Introduction and Research Goals
The causes, pathogenesis, diagnosis, treatment, and prevention of asthma and allergic diseases are major areas of emphasis for NIAID’s Division of Allergy, Immunology, and Transplantation (DAIT). NIAID vigorously pursues research on asthma and allergic diseases by supporting investigator-initiated projects, cooperative clinical studies, a national network of research centers, and demonstration and education research projects. The goal of NIAID’s asthma and allergic diseases research program is to develop more effective treatments and prevention strategies.
Allergies are the result of inappropriate immune responses to normally harmless substances. Allergy symptoms vary widely, from the sneezing, watery eyes, and nasal congestion of mild "hay fever" to severe rashes, swelling, and shock. Asthma is a chronic inflammation of the lungs that airborne allergens can trigger in susceptible people; tobacco smoke, air pollution, viral respiratory infections, or strenuous exercise can also contribute.
Allergies are the sixth leading cause of chronic disease in the United States and cost the healthcare system $18 billion annually.19 About half of all Americans test positive for at least 1 of the 10 most common allergens:20
- Ragweed
- Bermuda grass
- Rye grass
- White oak
- Russian thistle
- Alternaria mold
- Cat
- House dust mite
- German cockroach
- Peanut
Food allergy occurs in 6 to 8 percent of children age 6 years or younger and in 2 percent of adults.21 Common food allergens include:
- Cow’s milk
- Eggs
- Shellfish
- Nuts. Peanuts and tree nuts are the leading causes of fatal and near-fatal food allergy reactions.

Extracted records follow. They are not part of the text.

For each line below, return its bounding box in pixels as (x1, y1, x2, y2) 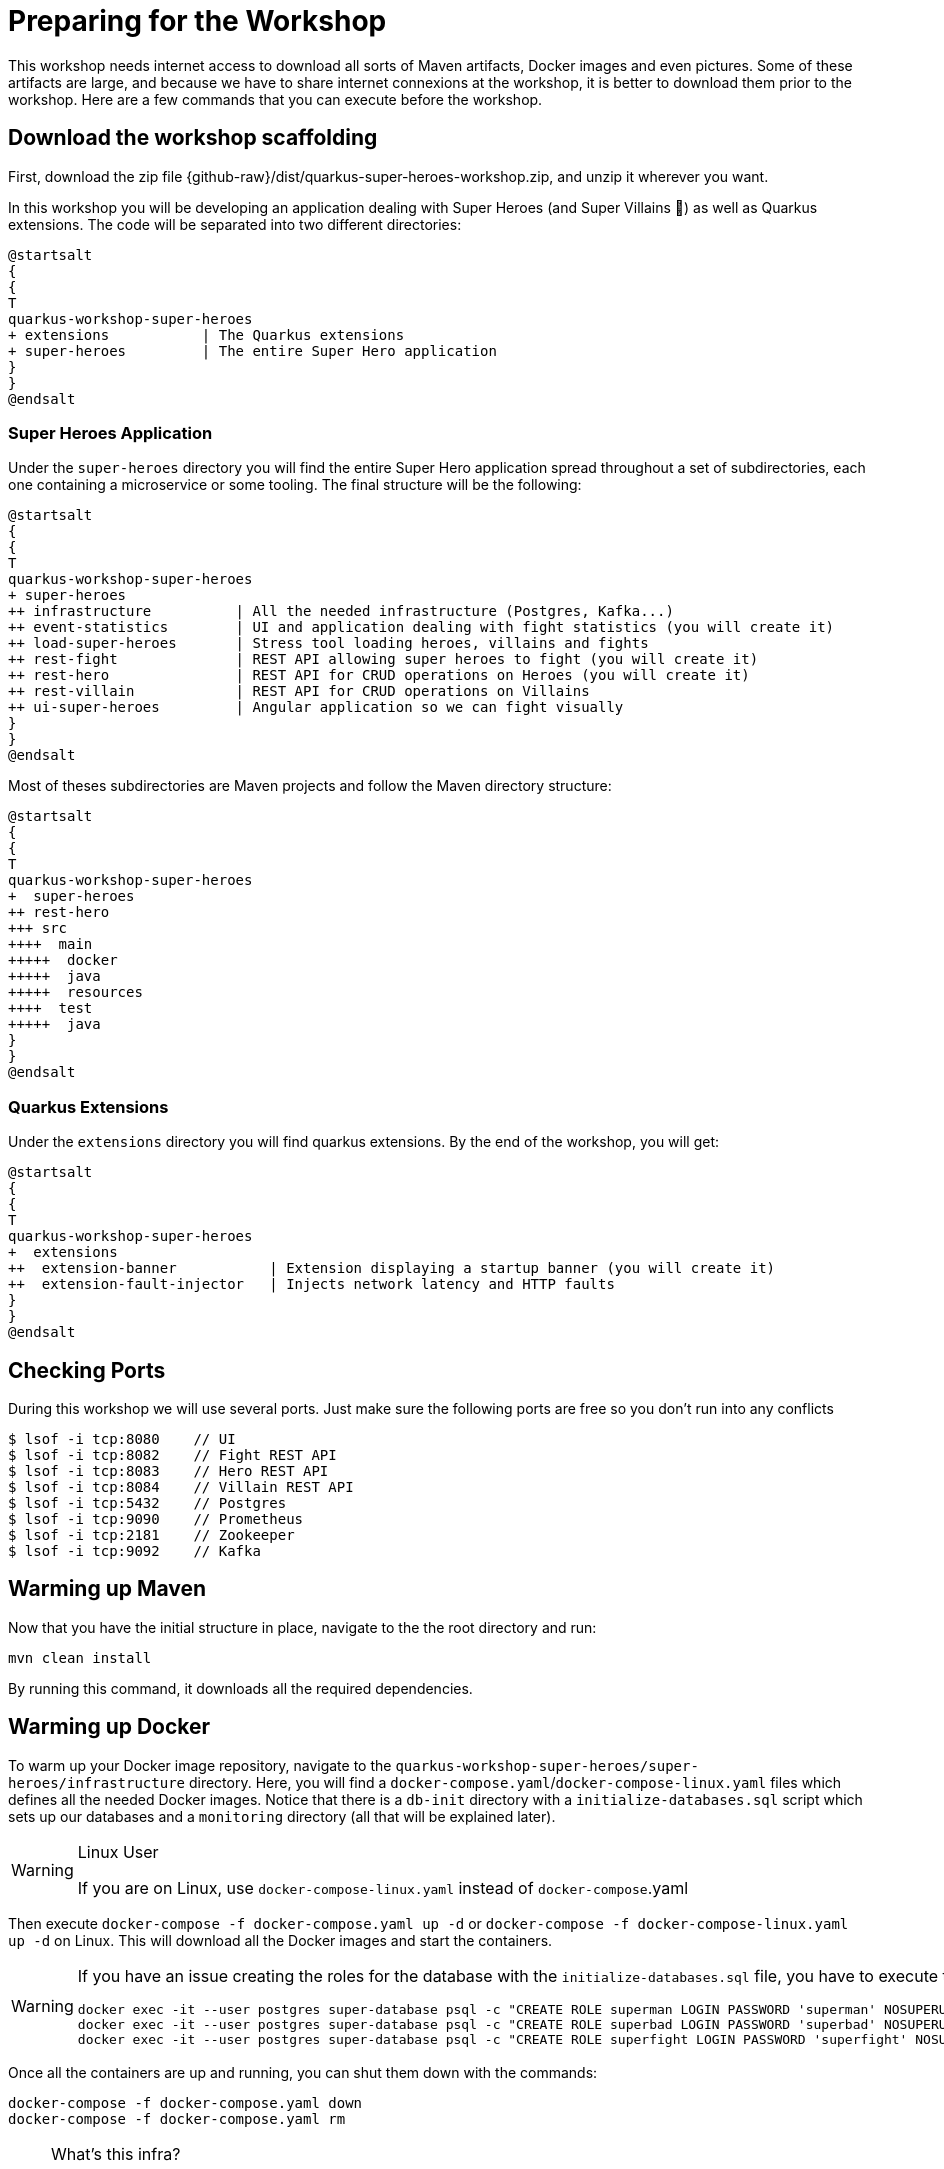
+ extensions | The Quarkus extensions (8, 326, 405, 343)
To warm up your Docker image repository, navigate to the (8, 1756, 392, 1774)
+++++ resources (8, 984, 143, 1001)
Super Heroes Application (8, 422, 213, 443)
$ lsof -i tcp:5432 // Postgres (8, 1494, 287, 1511)
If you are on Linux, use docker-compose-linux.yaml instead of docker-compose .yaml (77, 1877, 689, 1898)
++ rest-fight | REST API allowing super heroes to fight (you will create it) (8, 651, 759, 668)
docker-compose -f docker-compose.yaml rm (8, 2110, 346, 2127)

The prevalence of asthma is also high. For reasons that are still unclear, the prevalence of both allergy and asthma in the United States is increasing.
- In 2005, 30 million people living in the United States had asthma, resulting in more than 480,000 hospitalizations and approximately 4,200 deaths.

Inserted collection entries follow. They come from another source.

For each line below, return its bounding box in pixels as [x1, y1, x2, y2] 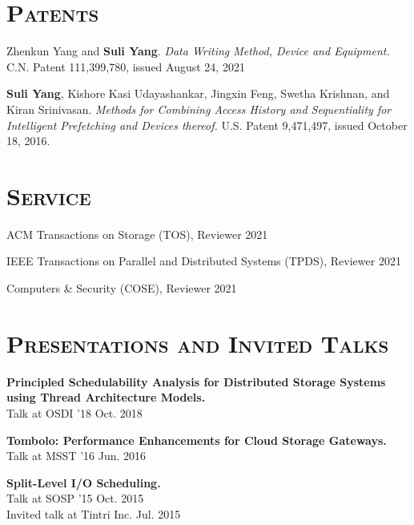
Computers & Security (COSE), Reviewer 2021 [6, 280, 237, 296]
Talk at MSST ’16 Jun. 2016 [6, 447, 147, 464]
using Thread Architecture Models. [6, 389, 206, 406]
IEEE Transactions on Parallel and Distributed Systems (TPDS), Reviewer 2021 [6, 252, 401, 269]
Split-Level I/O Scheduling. [6, 474, 161, 491]
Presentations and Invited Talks [6, 326, 389, 359]
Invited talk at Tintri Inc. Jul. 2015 [6, 505, 181, 522]
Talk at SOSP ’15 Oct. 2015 [6, 490, 144, 507]
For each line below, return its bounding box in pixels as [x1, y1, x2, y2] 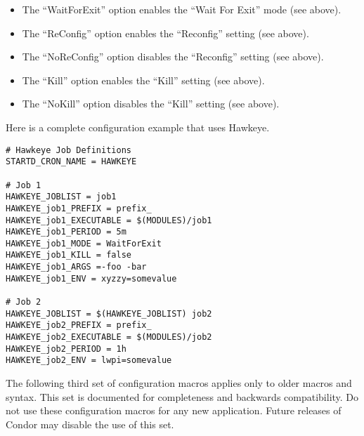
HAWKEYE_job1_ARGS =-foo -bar [6, 262, 147, 272]
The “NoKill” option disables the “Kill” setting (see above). [22, 96, 280, 111]
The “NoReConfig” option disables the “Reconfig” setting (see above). [22, 49, 324, 64]
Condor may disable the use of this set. [6, 416, 174, 431]
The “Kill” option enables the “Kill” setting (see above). [22, 72, 265, 87]
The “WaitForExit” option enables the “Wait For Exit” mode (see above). [22, 2, 342, 16]
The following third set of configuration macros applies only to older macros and [6, 376, 352, 390]
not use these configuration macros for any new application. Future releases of [6, 403, 342, 418]
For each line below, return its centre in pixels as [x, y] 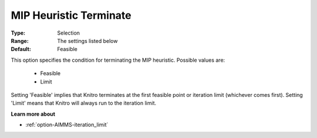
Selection [69, 33]
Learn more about [33, 114]
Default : [21, 49]
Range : [20, 41]
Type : [18, 33]
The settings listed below [87, 41]
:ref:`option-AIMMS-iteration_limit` [67, 125]
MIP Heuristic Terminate [71, 15]
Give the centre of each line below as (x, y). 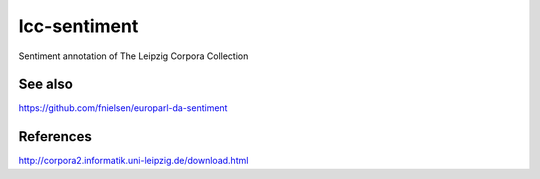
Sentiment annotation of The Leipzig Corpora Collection (133, 56)
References (55, 136)
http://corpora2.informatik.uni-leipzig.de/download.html (133, 161)
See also (46, 84)
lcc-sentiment (78, 26)
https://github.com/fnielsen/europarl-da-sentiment (123, 108)
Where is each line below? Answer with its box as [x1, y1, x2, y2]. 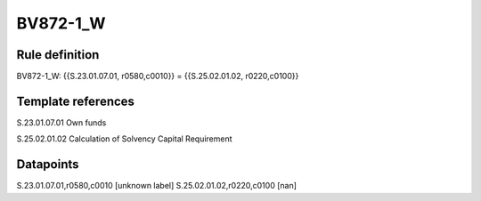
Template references [16, 93, 135, 109]
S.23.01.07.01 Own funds [16, 117, 107, 128]
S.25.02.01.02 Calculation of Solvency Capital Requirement [16, 133, 232, 144]
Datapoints [16, 157, 79, 173]
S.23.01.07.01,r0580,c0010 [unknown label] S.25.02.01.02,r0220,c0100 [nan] [16, 181, 298, 191]
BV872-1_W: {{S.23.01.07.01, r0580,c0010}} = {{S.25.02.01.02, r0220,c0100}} [16, 71, 299, 82]
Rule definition [16, 47, 100, 62]

- In 2002, the asthma prevalence among non-Hispanic African Americans was approximately 30 percent higher than among non-Hispanic whites, and approximately double the level among Hispanics.
- Among individual race/ethnic groups, Puerto Ricans have the highest levels of asthma prevalence and asthma attack prevalence.
References
19 American Academy of Allergy, Asthma and Immunology (AAAAI). The Allergy Report. Available from: http://www.aaaai.org/ar/default.stm.
20 Matricardi PM et al. Hay fever and asthma in relation to markers of infection in the United States. J Allergy Clin Immunol. 110:381-387 (2002).
21Sampson H. Peanut allergy. N Engl J Med. 346:1294-1299 (2002).